WORK TO BE COMPLETED> Your response should be a copy of each line in the listing below that includes the word "maintenance".
....
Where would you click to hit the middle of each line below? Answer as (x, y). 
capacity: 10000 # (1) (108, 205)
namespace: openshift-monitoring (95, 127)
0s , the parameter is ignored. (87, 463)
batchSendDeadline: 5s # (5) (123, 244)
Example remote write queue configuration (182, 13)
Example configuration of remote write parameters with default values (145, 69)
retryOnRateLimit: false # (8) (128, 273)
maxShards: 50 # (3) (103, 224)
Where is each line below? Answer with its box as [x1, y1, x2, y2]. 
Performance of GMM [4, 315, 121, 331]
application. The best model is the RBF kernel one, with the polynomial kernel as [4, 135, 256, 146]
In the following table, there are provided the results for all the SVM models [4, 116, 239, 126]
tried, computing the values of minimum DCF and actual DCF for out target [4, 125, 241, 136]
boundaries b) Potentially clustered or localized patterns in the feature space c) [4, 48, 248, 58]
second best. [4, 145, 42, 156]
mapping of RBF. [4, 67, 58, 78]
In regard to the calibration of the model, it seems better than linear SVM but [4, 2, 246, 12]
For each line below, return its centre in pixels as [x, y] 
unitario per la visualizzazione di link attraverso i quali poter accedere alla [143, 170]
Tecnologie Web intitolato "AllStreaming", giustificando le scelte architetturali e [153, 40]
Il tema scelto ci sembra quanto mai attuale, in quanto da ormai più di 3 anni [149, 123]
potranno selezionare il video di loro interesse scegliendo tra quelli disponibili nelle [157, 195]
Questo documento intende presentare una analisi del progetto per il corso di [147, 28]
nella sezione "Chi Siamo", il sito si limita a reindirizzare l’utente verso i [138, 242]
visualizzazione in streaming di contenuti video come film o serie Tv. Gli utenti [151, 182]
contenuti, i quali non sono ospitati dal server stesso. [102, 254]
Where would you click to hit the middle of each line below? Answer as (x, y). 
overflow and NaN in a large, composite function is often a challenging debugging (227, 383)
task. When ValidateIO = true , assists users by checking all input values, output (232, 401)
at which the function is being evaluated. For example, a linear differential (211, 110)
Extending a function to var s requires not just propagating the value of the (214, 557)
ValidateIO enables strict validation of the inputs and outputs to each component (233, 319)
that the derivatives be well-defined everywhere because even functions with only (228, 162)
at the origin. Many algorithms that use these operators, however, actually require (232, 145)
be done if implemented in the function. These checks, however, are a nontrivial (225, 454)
....
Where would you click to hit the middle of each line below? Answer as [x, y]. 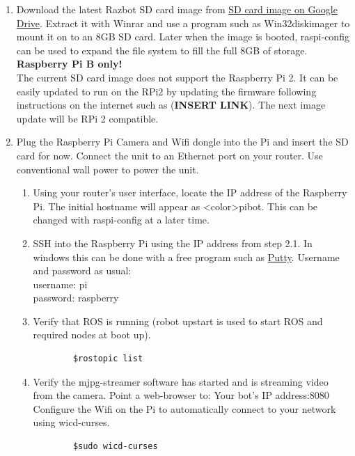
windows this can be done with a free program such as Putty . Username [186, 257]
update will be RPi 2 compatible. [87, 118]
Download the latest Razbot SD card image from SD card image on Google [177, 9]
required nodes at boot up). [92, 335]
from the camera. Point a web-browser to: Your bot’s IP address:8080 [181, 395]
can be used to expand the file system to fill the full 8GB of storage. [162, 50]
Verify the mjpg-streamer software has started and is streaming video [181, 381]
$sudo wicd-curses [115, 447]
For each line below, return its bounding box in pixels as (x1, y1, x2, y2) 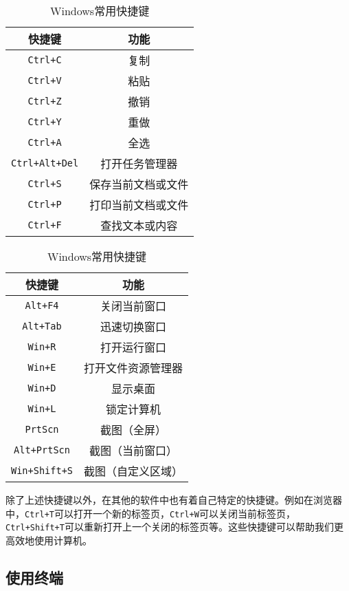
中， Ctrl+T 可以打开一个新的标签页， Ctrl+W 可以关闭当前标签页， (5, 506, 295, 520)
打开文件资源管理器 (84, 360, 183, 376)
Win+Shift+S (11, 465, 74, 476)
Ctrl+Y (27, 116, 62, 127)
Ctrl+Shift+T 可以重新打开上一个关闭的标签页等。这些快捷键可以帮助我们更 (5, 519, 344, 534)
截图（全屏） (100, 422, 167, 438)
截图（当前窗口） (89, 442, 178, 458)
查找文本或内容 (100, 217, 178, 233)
....
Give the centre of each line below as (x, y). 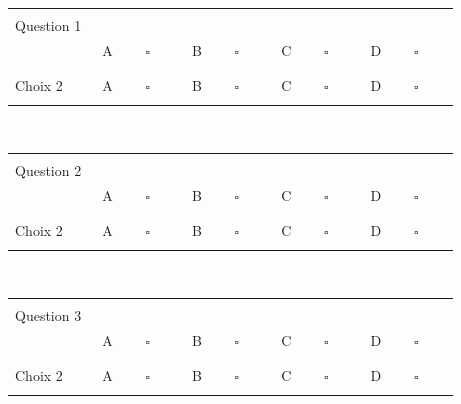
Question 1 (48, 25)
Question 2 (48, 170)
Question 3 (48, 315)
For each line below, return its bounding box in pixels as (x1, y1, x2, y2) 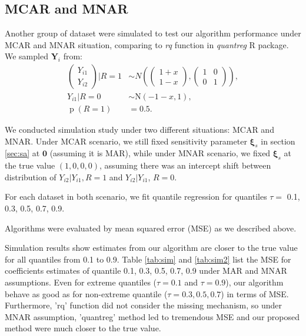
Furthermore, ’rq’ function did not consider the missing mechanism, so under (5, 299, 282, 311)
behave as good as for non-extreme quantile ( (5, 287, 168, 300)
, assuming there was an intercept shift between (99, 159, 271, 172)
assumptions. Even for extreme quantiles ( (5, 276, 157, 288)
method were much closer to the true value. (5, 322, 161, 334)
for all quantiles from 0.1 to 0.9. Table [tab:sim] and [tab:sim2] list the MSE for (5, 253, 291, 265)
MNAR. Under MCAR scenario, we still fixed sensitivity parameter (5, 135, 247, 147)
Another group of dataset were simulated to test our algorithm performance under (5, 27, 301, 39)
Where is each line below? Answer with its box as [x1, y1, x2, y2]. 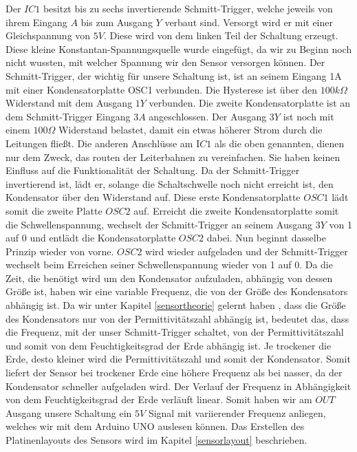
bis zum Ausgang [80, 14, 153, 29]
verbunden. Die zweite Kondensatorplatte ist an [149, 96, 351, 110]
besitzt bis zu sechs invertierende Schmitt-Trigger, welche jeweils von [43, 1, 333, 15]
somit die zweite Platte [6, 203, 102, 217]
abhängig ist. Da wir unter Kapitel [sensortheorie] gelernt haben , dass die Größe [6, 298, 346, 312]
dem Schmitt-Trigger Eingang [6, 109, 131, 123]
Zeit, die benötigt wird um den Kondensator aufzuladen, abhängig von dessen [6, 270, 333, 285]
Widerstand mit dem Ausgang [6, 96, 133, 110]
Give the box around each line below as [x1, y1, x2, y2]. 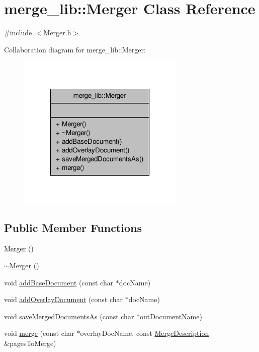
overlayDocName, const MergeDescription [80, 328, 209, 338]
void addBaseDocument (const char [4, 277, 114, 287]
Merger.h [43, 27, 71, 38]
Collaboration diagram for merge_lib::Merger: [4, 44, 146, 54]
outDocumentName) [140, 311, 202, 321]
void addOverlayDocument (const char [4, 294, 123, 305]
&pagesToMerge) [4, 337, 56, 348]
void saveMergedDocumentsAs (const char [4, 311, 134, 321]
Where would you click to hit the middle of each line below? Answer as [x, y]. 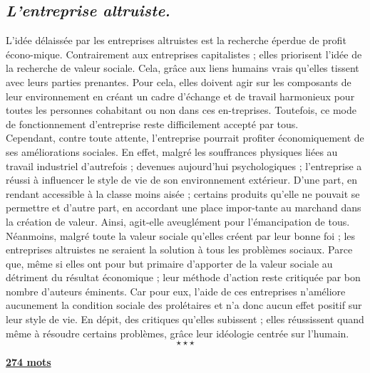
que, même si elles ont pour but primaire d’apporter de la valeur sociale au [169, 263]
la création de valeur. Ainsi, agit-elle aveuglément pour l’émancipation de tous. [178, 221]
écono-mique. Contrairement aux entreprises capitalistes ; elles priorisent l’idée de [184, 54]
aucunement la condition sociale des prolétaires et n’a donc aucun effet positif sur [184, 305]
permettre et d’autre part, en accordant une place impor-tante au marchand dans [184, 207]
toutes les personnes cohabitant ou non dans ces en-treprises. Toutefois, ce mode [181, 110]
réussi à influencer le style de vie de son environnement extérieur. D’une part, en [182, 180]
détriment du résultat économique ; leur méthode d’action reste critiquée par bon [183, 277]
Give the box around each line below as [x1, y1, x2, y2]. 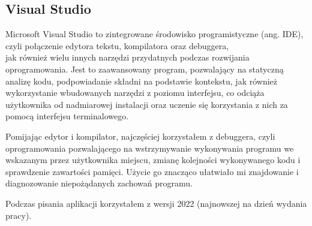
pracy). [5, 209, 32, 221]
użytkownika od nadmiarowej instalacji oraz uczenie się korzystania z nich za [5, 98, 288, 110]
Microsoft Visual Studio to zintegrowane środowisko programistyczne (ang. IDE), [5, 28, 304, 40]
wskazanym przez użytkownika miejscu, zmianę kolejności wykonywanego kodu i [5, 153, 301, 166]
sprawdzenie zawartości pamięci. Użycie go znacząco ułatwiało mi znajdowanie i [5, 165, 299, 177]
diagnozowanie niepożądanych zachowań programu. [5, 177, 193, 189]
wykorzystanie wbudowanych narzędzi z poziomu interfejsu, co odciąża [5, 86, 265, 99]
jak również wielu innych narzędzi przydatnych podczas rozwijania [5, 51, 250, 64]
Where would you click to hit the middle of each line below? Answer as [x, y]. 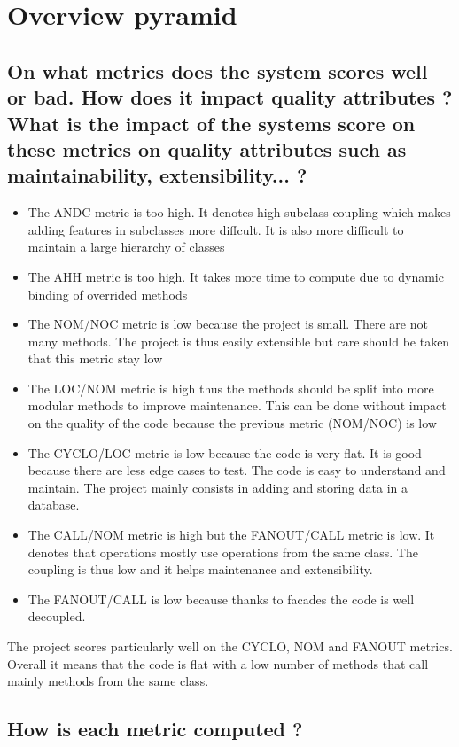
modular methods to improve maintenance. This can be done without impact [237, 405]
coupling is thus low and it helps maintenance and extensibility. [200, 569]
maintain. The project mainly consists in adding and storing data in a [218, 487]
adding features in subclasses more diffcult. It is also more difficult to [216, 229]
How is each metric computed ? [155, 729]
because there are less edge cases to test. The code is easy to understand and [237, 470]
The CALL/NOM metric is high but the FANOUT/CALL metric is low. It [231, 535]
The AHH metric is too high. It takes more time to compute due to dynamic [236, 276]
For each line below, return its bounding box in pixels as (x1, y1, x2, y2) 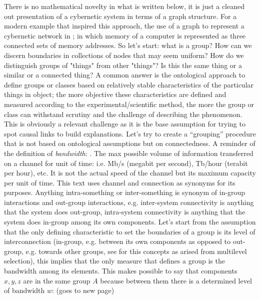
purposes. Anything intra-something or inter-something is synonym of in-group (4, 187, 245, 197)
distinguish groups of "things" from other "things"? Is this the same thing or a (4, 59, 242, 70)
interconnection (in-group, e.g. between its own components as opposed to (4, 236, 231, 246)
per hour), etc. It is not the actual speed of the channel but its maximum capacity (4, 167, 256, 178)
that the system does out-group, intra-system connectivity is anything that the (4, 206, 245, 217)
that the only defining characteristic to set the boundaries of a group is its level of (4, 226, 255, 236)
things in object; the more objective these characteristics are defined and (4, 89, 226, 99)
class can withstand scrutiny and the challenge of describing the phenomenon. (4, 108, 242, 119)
....
YOUR SOLUTION>
modular methods to improve maintenance. This can be done without impact [237, 405]
coupling is thus low and it helps maintenance and extensibility. [200, 569]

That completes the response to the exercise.